### RECORDS FOR THE EXERCISE

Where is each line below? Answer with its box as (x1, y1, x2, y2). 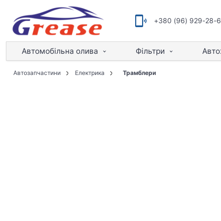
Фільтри (136, 46, 165, 56)
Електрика (74, 69, 105, 76)
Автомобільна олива (22, 46, 98, 56)
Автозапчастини (13, 69, 61, 76)
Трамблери (122, 69, 156, 76)
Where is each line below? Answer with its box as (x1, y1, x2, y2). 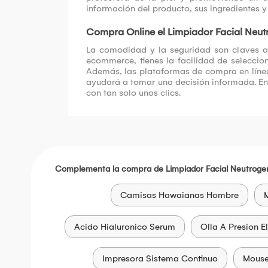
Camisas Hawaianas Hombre (120, 190, 239, 201)
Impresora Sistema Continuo (102, 253, 218, 264)
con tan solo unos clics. (86, 87, 181, 99)
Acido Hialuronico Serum (74, 221, 175, 233)
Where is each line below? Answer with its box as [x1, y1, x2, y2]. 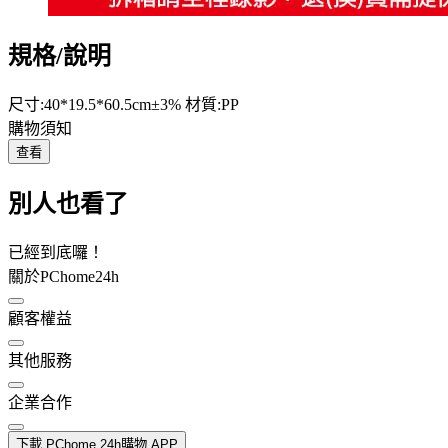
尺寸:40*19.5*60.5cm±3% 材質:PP [8, 96, 239, 114]
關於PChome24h [8, 267, 119, 285]
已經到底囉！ [8, 243, 104, 261]

######

EXERCISE PROMPT —
Leave out every picture, and write out exactly the lines from the one with "y1, x2, y2]." through the end of the records above, both ends included.

WRITTEN ANSWER —
Where is each line below? Answer with its box as [x1, y1, x2, y2]. 
尺寸:40*19.5*60.5cm±3% 材質:PP [8, 96, 239, 114]
關於PChome24h [8, 267, 119, 285]
已經到底囉！ [8, 243, 104, 261]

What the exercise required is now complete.